Try this in 2008-09 and you probably would have failed to get funding. Could Instagram have survived through those few tough years? Maybe they could have; maybe they would have died.
So now I’ve been hearing word that investors are out looking for Instagram-ish investments. Doesn’t make those companies raising money with real revenue feel any better when they don’t fit the “momentum play” mold. I would, however, say that feeling hatred and jealousy is natural but it’s time to let go and learn from this.
You need to watch the markets like a hawk. Like Mark Fletcher, he adjusted his startup building and fund raising strategy according to what the markets were like at that time. You go out and try to raise for one type of startup when the markets are looking for another type, right or wrong, and that means your chances of raising a round could actually be much less! (We pesky investors just love to follow the herd and be ultra-risky.) So much luck is bound in this business that the timing could just shift on you and you’re dead in the water – or you just hit the jackpot by raising at a momentum level valuation.

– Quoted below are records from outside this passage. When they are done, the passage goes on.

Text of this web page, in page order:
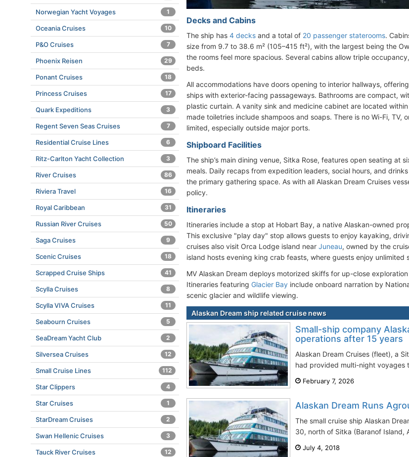
Decks and Cabins
The ship has 4 decks and a total of 20 passenger staterooms.
size from 9.7 to 38.6 m² (105–415 ft²), with the largest being the
the rooms feel more spacious. Several cabins allow triple
beds.
All accommodations have doors opening to interior hallways,
ships with exterior-facing passageways. Bathrooms are compact,
plastic curtain. A vanity sink and medicine cabinet are located
made toiletries include shampoos and soaps. There is no Wi-Fi, TV,
limited, especially outside major ports.
Shipboard Facilities
The ship’s main dining venue, Sitka Rose, features open seating at
meals. Daily recaps from expedition leaders, social hours, and
the primary gathering space. As with all Alaskan Dream Cruises
policy.
Itineraries
Itineraries include a stop at Hobart Bay, a native Alaskan-owned
This exclusive "play day" stop allows guests to enjoy kayaking,
cruises also visit Orca Lodge island near Juneau, owned by the
island hosts evening king crab feasts, where guests enjoy unlimited
MV Alaskan Dream deploys motorized skiffs for up-close
Itineraries featuring Glacier Bay include onboard narration by
scenic glacier and wildlife viewing.
Alaskan Dream ship related cruise news
Small-ship company
operations after 15 years
Alaskan Dream Cruises (fleet), a
had provided multi-night voyages
February 7, 2026
Alaskan Dream Runs
The small cruise ship Alaskan
30, north of Sitka (Baranof Island,
July 4, 2018
Norwegian Yacht Voyages 1
Oceania Cruises 10
P&O Cruises 7
Phoenix Reisen 29
Ponant Cruises 18
Princess Cruises 17
Quark Expeditions 3
Regent Seven Seas Cruises 7
Residential Cruise Lines 6
Ritz-Carlton Yacht Collection 3
River Cruises 86
Riviera Travel 16
Royal Caribbean 31
Russian River Cruises 50
Saga Cruises 9
Scenic Cruises 18
Scrapped Cruise Ships 41
Scylla Cruises 8
Scylla VIVA Cruises 11
Seabourn Cruises 5
SeaDream Yacht Club 2
Silversea Cruises 12
Small Cruise Lines 112
Star Clippers 4
Star Cruises 1
StarDream Cruises 2
Swan Hellenic Cruises 3
Tauck River Cruises 12

For us investors, we need to also watch the macro conditions and decide how we’re going to invest. Some investors will look at their strategies and available funds and go for what is hot now. Others will stick to their guns and be more conservative. Higher risk = higher potential return…or higher loss. Losing all your money in bad investments is bad enough when it’s your own money; it’s career ending when you lose your LPs’ money. Or you could be one of the investors in Instagram and now you’re a hero. Which one will you go for?
But for each of us, getting cranky, jealous and hateful isn’t productive. For me, this is whole ecosystem is fascinating and why I enjoy being an investor. It is a huge challenge to me to play in this topsy-turvy, ever-shifting world. Will I be right? Will I make the right decisions? Or will I lose everything? How can I be smarter and better than everyone else? Will I be lucky? Have I created enough luck? By the way, these decisions I make today may not have results, good or bad, for months, maybe even years. Timing is nearly impossible. Never hating, always learning and improving.

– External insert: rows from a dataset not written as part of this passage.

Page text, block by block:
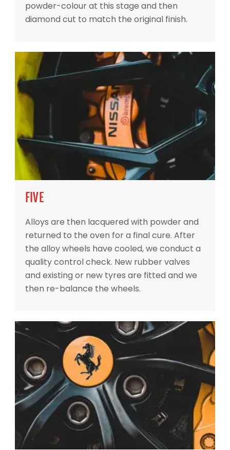
powder-colour at this stage and then
diamond cut to match the original finish.
FIVE
Alloys are then lacquered with powder and
returned to the oven for a final cure. After
the alloy wheels have cooled, we conduct a
quality control check. New rubber valves
and existing or new tyres are fitted and we
then re-balance the wheels.
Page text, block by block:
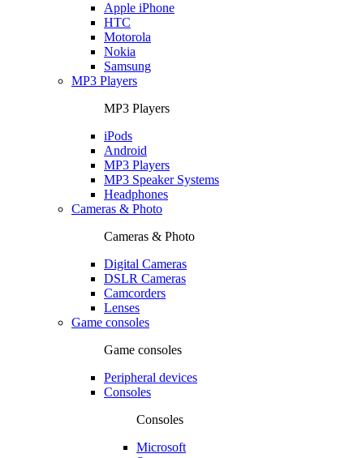
Apple iPhone
HTC
Motorola
Nokia
Samsung
MP3 Players
MP3 Players
iPods
Android
MP3 Players
MP3 Speaker Systems
Headphones
Cameras & Photo
Cameras & Photo
Digital Cameras
DSLR Cameras
Camcorders
Lenses
Game consoles
Game consoles
Peripheral devices
Consoles
Consoles
Microsoft
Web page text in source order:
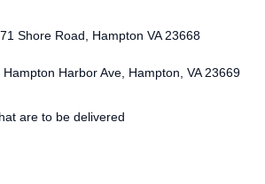
Shore Road, Hampton VA 23668
Hampton Harbor Ave, Hampton, VA 23669
are to be delivered
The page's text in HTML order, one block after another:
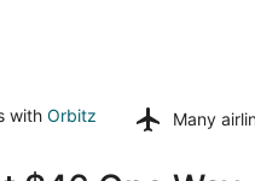
with Orbitz
Many
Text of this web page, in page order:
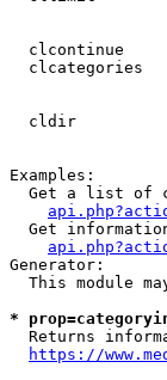
clcontinue
clcategories
cldir
Examples:
Get a list of
Get
Generator:
This module
*
Returns
https://
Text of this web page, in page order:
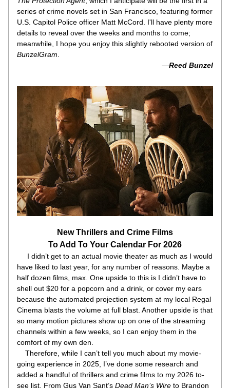
series of crime novels set in San Francisco, featuring former
U.S. Capitol Police officer Matt McCord. I'll have plenty more
details to reveal over the weeks and months to come;
BunzelGram
—Reed Bunzel
New Thrillers and Crime Films
To Add To Your Calendar For 2026
I didn’t get to an actual movie theater as much as I would
have liked to last year, for any number of reasons. Maybe a
half dozen films, max. One upside to this is I didn’t have to
shell out $20 for a popcorn and a drink, or cover my ears
because the automated projection system at my local Regal
Cinema blasts the volume at full blast. Another upside is that
so many motion pictures show up on one of the streaming
channels within a few weeks, so I can enjoy them in the
comfort of my own den.
Therefore, while I can’t tell you much about my movie-
going experience in 2025, I’ve done some research and
added a handful of thrillers and crime films to my 2026 to-
see list. From Gus Van Sant’s Dead Man’s Wire to Brandon
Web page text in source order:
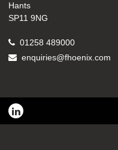
Hants
SP11 9NG
01258 489000
enquiries@fhoenix.com

The pace of change is incredibly fast now. Launch Capital’s research into the megatrends revealed that the speed of these changes is only going get faster. It can be bewildering to think that investing in revenue generating startups was in vogue only 2-3 years ago and now people are chasing startups that have momentum in users, revenue or no. It could be mere months when the next big shift happens.
I, for one, am enjoying the ride on this rollercoaster and patting those on the back who manage to make money no matter what the market conditions are at that time.